Keempat: Wakunnâ nu-kadzdzibu biyawm al-dîn (bersama dengan orang-orang yang membicarakannya). Yang dimaksud dengan yawm al-dîn di sini adalah yawm al-hisâb wa al-jazâ’ (hari perhitungan dan hari pembalasan). Muara kehidupan dunia setelah berakhir. Dalam Alquran, berita tentangnya ter-sebar dalam berbagai surat. Beberapa nama surat pun dina-mai dengannya atau dengan peristiwa yang terjadi ketika itu, seperti al-qâri’ah, al-wâqiah, al-qiyâmah, al-Hâqqah, al-zalalah, al-Takwîr, al-insyiqâq, dan al-Infithâr. Terjadinya hari pembalasan wajib diyakini. Mengingkarinya merupakan kekufuran. Dan tidak ada balasan bagi orang yang kufur kecuali neraka.

Sebagaimana diberitakan ayat ini, para penghuni neraka saqar itu mendustakan hari pembalasan.

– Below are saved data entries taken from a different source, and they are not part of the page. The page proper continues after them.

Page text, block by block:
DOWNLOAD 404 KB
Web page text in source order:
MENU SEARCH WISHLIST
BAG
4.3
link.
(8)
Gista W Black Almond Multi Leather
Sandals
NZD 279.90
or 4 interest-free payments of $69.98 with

Itu artinya, mereka juga mendustakan al-tsawâb wa al-’iqâb (pahala dan dosa). Pengingkaran mereka itu terus berlangsung hingga ajal mereka. Allah SWT berfirman:Hattâ atânâ al-yaqîn (dan adalah kami mendustakan hari pembalasan, hingga datang kepada kami kematian”). Makna kata al-yaqîn di sini adalah al-mawt (kematian). Demikian penjelasan para mufassir, seperti al-Razi, al-Syaukani, dan lain-lain. Pengertian demikian juga terdapat pada firman-Nya: Wa’bud Rabbaka hattâ ya’tika al-yaqîn (dan sembahlah Tuhanmu sampai datang kemati-an kepadamu, TQS al-Hijr, [15]: 99). Kematian memang memutus keraguan dan menghilangkan semua keraguan.

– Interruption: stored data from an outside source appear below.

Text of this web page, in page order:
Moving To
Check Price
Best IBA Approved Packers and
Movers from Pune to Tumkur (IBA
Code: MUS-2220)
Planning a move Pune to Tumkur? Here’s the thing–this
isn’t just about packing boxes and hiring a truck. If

Ungkapan hattâ atânâ al-yaqîn menunjukkan bahwa mereka tidak bertaubat selama di dunia hingga datangnya kematian. Seandainya mereka sempat bertaubat sebelum ajal tiba, nasib mereka tentu tidak tragis seperti itu. Sebab, Allah SWT membuka pintu taubat bagi setiap hamba-Nya yang mau bertaubat selagi masih hidup. Asalkan bertaubat dengan tawbat[an] nasûh[an], Allah SWT akan mengampuni semua dosa hamba-Nya. Allah SWT berfirman: Katakanlah: “Hai hamba-hamba-Ku yang melampaui batas terhadap diri mereka sendiri, janganlah kamu berputus asa dari rahmat Allah. Sesungguhnya Allah mengampuni dosa-dosa semuanya. Sesungguhnya Dialah Yang Maha Pengampun lagi Maha Penyayang (TQS al-Zumar [39]: 53).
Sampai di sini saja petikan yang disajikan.